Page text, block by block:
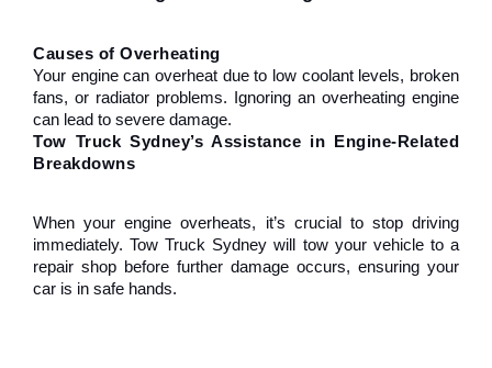
Causes of Overheating
Your engine can overheat due to low coolant levels, broken
fans, or radiator problems. Ignoring an overheating engine
can lead to severe damage.
Tow Truck Sydney’s Assistance in Engine-Related
Breakdowns
When your engine overheats, it’s crucial to stop driving
immediately. Tow Truck Sydney will tow your vehicle to a
repair shop before further damage occurs, ensuring your
car is in safe hands.
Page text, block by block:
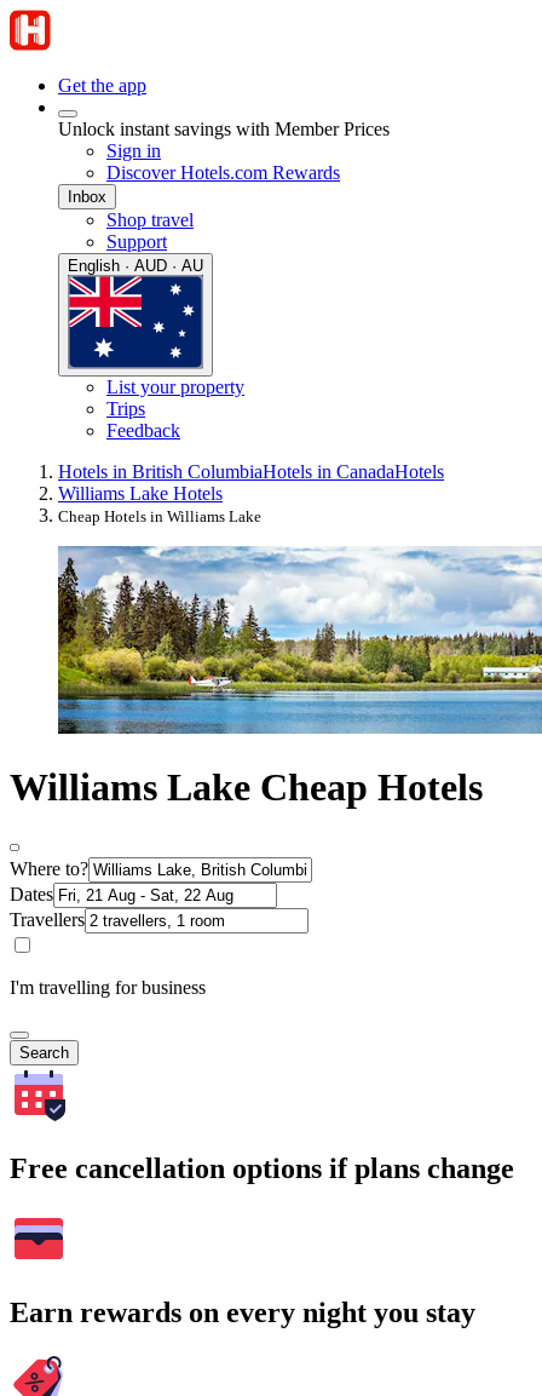
Get the app
Unlock instant savings with Member Prices
Sign in
Discover Hotels.com Rewards
Inbox
Shop travel
Support
English · AUD · AU
List your property
Trips
Feedback
Hotels in British ColumbiaHotels in CanadaHotels
Williams Lake Hotels
Cheap Hotels in Williams Lake
Williams Lake Cheap Hotels
Where to?
Dates
Travellers
I'm travelling for business
Search
Free cancellation options if plans change
Earn rewards on every night you stay
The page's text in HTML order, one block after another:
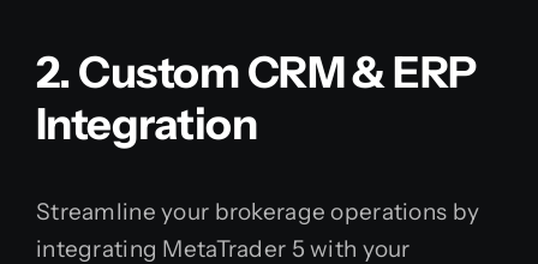
2. Custom CRM & ERP
Integration
Streamline your brokerage operations by
integrating MetaTrader 5 with your
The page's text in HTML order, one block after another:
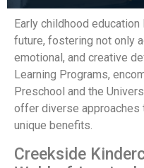
Early childhood
future, fostering not only
emotional, and creative
Learning Programs,
Preschool and the
offer diverse approaches
unique benefits.
Creekside
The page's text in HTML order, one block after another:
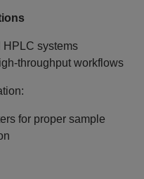
HPLC systems
workflows
for proper sample
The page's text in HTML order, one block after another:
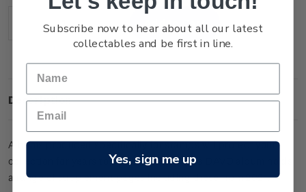
Decrease
Increase
Quantity:
Description
Albums produced specifically for stamps will protect your
collection for years to come. The luxurious DAVO album holds
a range of supplement pages including these from 2021.
Subscribe now to hear about all our latest
collectables and be first in line.
Yes, sign me up
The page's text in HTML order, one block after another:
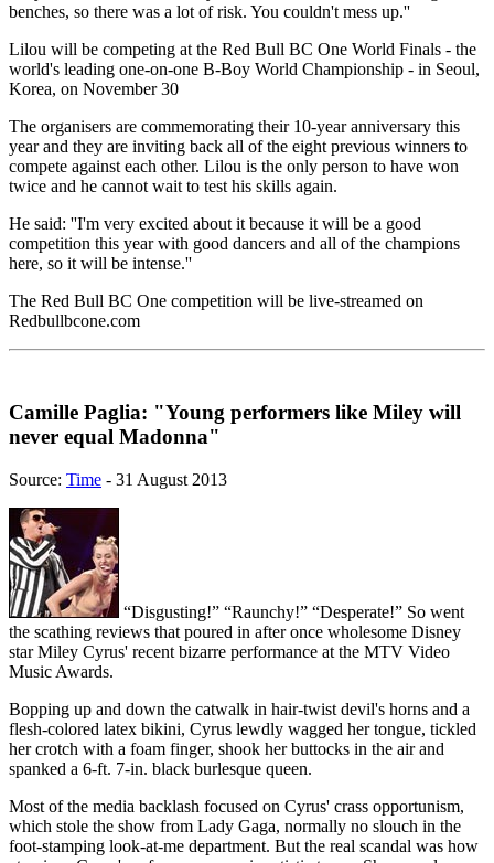
benches, so there was a lot of risk. You couldn't mess up.''
Lilou will be competing at the Red Bull BC One World Finals - the
world's leading one-on-one B-Boy World Championship - in Seoul,
Korea, on November 30
The organisers are commemorating their 10-year anniversary this
year and they are inviting back all of the eight previous winners to
compete against each other. Lilou is the only person to have won
twice and he cannot wait to test his skills again.
He said: ''I'm very excited about it because it will be a good
competition this year with good dancers and all of the champions
here, so it will be intense.''
The Red Bull BC One competition will be live-streamed on
Redbullbcone.com
Camille Paglia: "Young performers like Miley will
never equal Madonna"
Source: Time - 31 August 2013
“Disgusting!” “Raunchy!” “Desperate!” So went
the scathing reviews that poured in after once wholesome Disney
star Miley Cyrus' recent bizarre performance at the MTV Video
Music Awards.
Bopping up and down the catwalk in hair-twist devil's horns and a
flesh-colored latex bikini, Cyrus lewdly wagged her tongue, tickled
her crotch with a foam finger, shook her buttocks in the air and
spanked a 6-ft. 7-in. black burlesque queen.
Most of the media backlash focused on Cyrus' crass opportunism,
which stole the show from Lady Gaga, normally no slouch in the
foot-stamping look-at-me department. But the real scandal was how
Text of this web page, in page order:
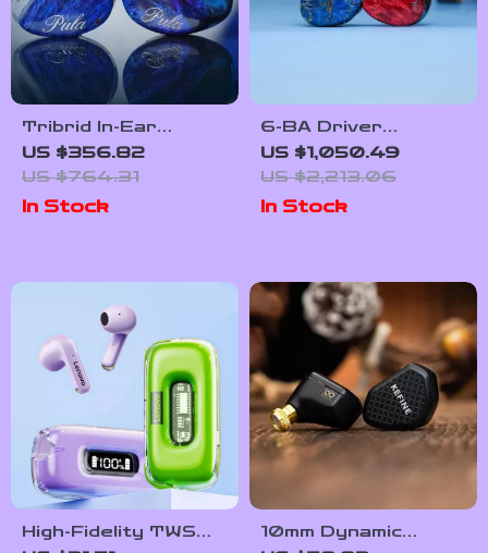
Tribrid In-Ear
Monitors
US $356.82
US $764.31
In Stock
6-BA Driver
Audiophile IEMs
US $1,050.49
US $2,213.06
In Stock
High-Fidelity TWS
10mm Dynamic
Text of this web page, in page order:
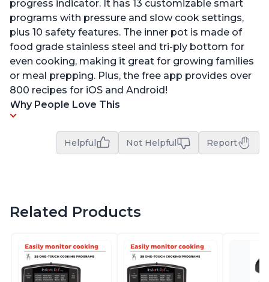
progress indicator. It has 13 customizable smart
programs with pressure and slow cook settings,
plus 10 safety features. The inner pot is made of
food grade stainless steel and tri-ply bottom for
even cooking, making it great for growing families
or meal prepping. Plus, the free app provides over
800 recipes for iOS and Android!
Why People Love This
Helpful Not Helpful Report
Related Products
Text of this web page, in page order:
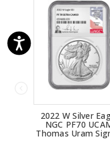
2022 W Silver
NGC PF70
Thomas Uram
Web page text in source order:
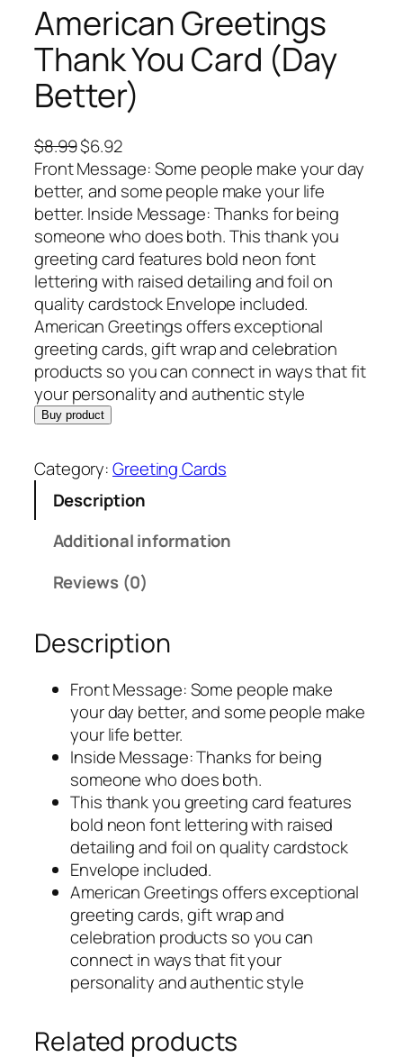
American Greetings
Thank You Card (Day
Better)
$8.99O
r
i
g
i
n
a
l
p
r
i
c
e
a
s
:
$
8
.
9
.
$6.92C
u
r
r
e
n
t
p
r
i
c
e
:
$
6
9
2
Front Message: Some people make your day
better, and some people make your life
better. Inside Message: Thanks for being
someone who does both. This thank you
greeting card features bold neon font
lettering with raised detailing and foil on
quality cardstock Envelope included.
American Greetings offers exceptional
greeting cards, gift wrap and celebration
products so you can connect in ways that fit
your personality and authentic style
Buy product
Category:Greeting Cards
Description
Additional information
Reviews (0)
Description
Front Message: Some people make
your day better, and some people make
your life better.
Inside Message: Thanks for being
someone who does both.
This thank you greeting card features
bold neon font lettering with raised
detailing and foil on quality cardstock
Envelope included.
American Greetings offers exceptional
greeting cards, gift wrap and
celebration products so you can
connect in ways that fit your
personality and authentic style
Related products
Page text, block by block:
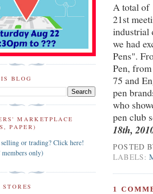
A total of
21st
industrial
we had
Pens".
Pen,
75 and
pen
who
pen club
18th,
POSTED
LABELS:
1
BLOG
MARKETPLACE
PAPER)
or trading? Click here!
only)
########
Exercise prompt:
Your task is to retype exactly the lines that run from the line with "your life better." through the last line of the material, with the pictures left out.

Exercise solution:
your life better.
Inside Message: Thanks for being
someone who does both.
This thank you greeting card features
bold neon font lettering with raised
detailing and foil on quality cardstock
Envelope included.
American Greetings offers exceptional
greeting cards, gift wrap and
celebration products so you can
connect in ways that fit your
personality and authentic style
Related products
Page text, block by block:
A total of
21st
industrial
we had
Pens".
Pen,
75 and
pen
who
pen club
18th,
POSTED
LABELS:
1
BLOG
MARKETPLACE
PAPER)
or trading? Click here!
only)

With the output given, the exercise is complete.